When a line of the records below contains the string "settings", copy that whole line.
-- Data to use follows --
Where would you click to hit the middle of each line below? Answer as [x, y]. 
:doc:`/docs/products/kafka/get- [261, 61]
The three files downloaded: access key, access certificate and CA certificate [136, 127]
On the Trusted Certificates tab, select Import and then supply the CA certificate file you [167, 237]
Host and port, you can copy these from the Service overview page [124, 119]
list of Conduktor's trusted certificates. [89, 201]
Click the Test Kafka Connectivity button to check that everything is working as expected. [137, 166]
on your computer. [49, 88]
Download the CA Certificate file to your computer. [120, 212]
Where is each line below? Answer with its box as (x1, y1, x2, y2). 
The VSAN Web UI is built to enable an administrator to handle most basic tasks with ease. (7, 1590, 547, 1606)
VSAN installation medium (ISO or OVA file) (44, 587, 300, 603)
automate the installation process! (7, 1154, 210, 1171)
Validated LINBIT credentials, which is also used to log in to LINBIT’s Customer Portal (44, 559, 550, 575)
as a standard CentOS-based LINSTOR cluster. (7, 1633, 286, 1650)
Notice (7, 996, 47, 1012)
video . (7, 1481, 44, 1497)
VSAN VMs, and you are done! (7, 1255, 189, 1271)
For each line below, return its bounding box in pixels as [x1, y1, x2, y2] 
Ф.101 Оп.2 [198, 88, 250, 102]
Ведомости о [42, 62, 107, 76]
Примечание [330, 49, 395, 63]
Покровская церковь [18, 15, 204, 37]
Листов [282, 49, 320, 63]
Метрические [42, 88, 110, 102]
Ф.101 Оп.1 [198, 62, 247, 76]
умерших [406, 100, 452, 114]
-- Data to use concluded --
-- Data to use follows --
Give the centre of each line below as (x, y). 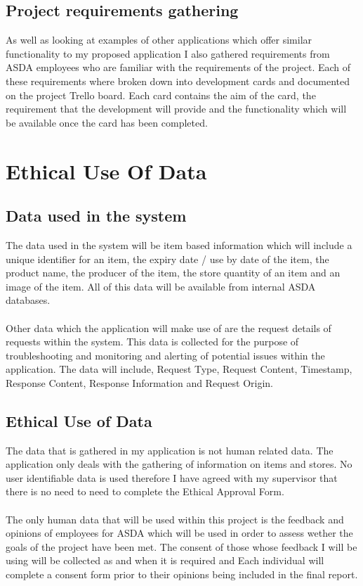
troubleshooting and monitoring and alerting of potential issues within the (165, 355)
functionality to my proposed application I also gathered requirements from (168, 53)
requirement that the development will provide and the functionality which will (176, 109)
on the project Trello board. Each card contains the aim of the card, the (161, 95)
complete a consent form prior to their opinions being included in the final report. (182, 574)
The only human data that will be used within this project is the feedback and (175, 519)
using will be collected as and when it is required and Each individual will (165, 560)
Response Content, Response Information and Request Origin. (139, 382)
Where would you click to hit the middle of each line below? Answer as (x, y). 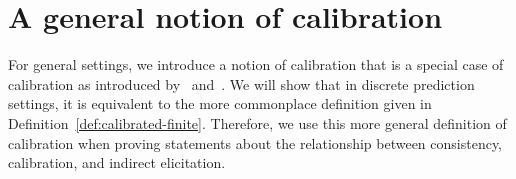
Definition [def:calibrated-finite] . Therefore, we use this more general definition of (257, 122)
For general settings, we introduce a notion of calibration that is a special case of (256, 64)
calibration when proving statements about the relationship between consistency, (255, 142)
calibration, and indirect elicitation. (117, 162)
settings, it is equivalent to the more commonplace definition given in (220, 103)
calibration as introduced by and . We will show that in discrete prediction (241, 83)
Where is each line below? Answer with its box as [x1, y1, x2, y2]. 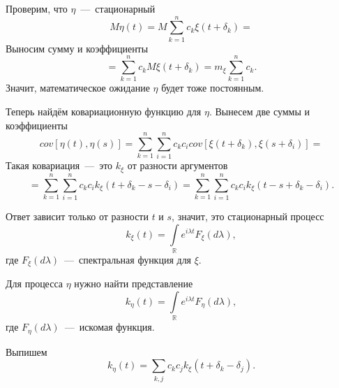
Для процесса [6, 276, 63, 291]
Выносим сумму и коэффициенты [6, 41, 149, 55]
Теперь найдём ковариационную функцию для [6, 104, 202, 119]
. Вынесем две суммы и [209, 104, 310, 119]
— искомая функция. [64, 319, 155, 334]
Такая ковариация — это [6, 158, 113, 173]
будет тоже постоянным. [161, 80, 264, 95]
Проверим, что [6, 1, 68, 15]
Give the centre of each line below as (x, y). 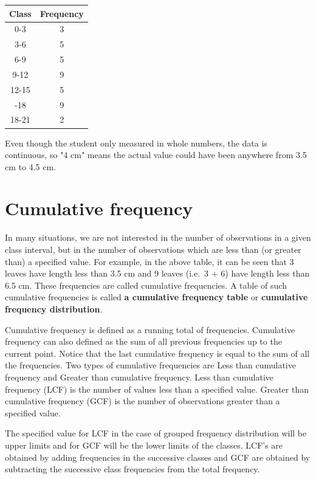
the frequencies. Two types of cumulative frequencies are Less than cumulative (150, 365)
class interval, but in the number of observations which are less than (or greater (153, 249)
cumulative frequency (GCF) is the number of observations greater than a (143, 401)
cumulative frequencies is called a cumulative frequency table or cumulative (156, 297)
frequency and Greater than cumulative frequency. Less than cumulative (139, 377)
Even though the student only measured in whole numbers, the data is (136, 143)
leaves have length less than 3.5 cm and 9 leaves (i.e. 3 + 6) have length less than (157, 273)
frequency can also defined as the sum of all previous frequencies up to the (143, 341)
-- Data to use concluded --
-- Data to use follows --
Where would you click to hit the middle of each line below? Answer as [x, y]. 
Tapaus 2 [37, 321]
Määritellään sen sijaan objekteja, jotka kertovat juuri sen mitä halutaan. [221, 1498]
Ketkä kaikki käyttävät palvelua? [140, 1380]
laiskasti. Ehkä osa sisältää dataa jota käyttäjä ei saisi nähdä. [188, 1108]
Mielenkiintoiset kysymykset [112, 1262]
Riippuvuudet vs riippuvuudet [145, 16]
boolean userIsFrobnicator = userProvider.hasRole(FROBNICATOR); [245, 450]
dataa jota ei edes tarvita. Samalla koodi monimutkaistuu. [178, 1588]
-- Data to use concluded --
Exercise result:
For general settings, we introduce a notion of calibration that is a special case of (256, 64)
settings, it is equivalent to the more commonplace definition given in (220, 103)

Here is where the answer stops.